■ Task details
Exactly the lines below, starting with the one containing "We build on" and going on through the one containing "( filter prime-sum?", must be reproduced, both ends included, and no pictures with them.

[Records from a dataset]

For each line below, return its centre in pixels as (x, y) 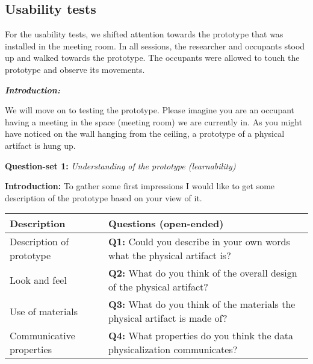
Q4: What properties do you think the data (200, 336)
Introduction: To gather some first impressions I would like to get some (140, 186)
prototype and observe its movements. (75, 69)
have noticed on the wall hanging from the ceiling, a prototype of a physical (145, 133)
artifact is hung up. (40, 145)
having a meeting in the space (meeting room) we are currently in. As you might (154, 121)
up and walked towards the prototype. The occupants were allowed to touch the (152, 58)
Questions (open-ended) (166, 224)
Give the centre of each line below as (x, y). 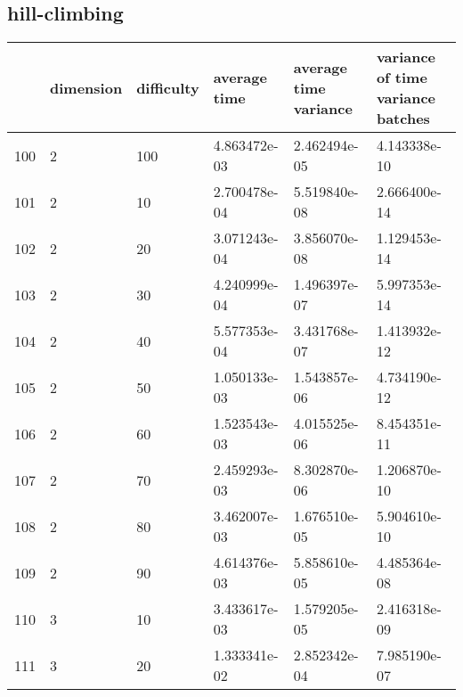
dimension (86, 87)
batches (403, 119)
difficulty (168, 87)
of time (402, 78)
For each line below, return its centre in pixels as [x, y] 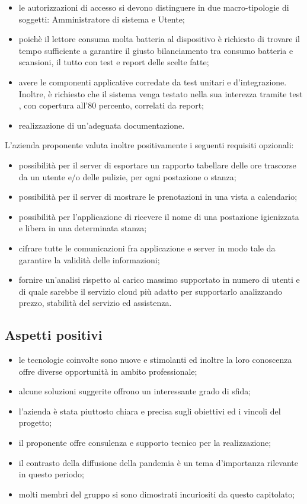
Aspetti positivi [54, 335]
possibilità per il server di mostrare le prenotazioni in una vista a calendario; [158, 197]
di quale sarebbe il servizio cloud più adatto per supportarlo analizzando [151, 291]
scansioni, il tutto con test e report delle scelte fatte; [114, 62]
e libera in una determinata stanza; [83, 228]
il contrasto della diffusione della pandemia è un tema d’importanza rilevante [159, 462]
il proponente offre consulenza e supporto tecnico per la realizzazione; [145, 443]
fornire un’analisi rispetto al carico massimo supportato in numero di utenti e [159, 280]
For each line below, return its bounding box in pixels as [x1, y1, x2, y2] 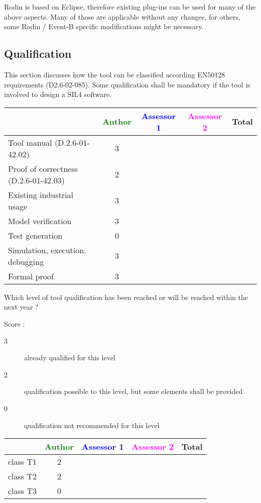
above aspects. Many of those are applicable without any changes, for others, [4, 11, 240, 22]
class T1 [8, 456, 37, 468]
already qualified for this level [24, 352, 115, 363]
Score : [4, 318, 25, 329]
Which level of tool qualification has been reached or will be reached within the [4, 291, 248, 302]
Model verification [8, 215, 72, 227]
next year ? [4, 301, 39, 312]
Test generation [8, 229, 63, 241]
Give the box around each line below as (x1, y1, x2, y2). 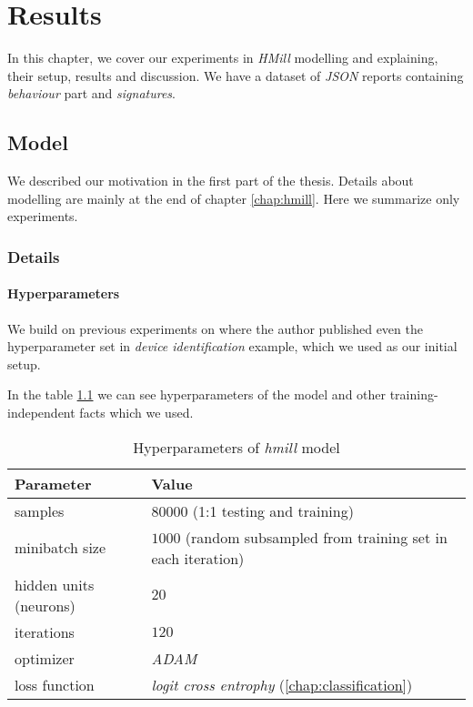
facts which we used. (79, 402, 194, 421)
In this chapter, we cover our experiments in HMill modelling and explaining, (7, 48, 438, 67)
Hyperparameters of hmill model (133, 436, 340, 458)
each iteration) (151, 547, 245, 569)
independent (7, 402, 75, 421)
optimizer (15, 647, 75, 669)
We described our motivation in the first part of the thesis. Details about (7, 171, 414, 190)
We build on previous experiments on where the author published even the (7, 318, 423, 338)
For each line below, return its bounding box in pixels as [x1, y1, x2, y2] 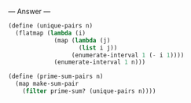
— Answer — [8, 7, 51, 16]
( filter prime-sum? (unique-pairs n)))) [22, 87, 156, 95]
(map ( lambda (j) [53, 36, 111, 44]
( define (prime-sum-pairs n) [8, 72, 104, 81]
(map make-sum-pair [15, 80, 79, 88]
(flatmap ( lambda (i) [15, 29, 86, 37]
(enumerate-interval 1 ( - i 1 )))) [71, 51, 185, 59]
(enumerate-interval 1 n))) [53, 58, 146, 66]
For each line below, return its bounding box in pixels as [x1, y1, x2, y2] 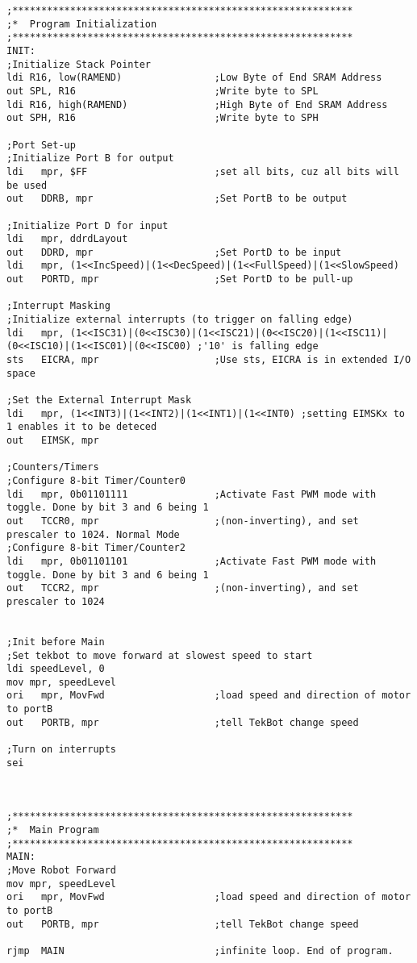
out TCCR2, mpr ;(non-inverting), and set [6, 582, 359, 594]
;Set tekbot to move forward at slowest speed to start [6, 649, 313, 661]
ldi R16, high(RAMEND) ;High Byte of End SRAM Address [6, 98, 388, 110]
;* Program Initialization [6, 18, 157, 30]
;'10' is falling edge [197, 340, 319, 352]
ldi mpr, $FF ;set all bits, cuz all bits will [6, 165, 399, 177]
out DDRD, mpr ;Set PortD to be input [6, 246, 342, 258]
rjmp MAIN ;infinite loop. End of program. [6, 944, 394, 957]
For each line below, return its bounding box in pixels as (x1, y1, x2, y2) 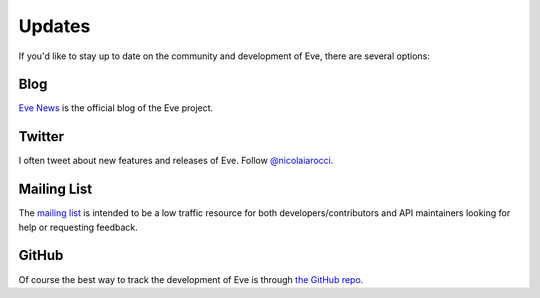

■ Response
We build on previous experiments on where the author published even the (7, 318, 423, 338)
For each line below, return its bounding box in pixels as [x1, y1, x2, y2] 
— Answer — [8, 7, 51, 16]
( filter prime-sum? (unique-pairs n)))) [22, 87, 156, 95]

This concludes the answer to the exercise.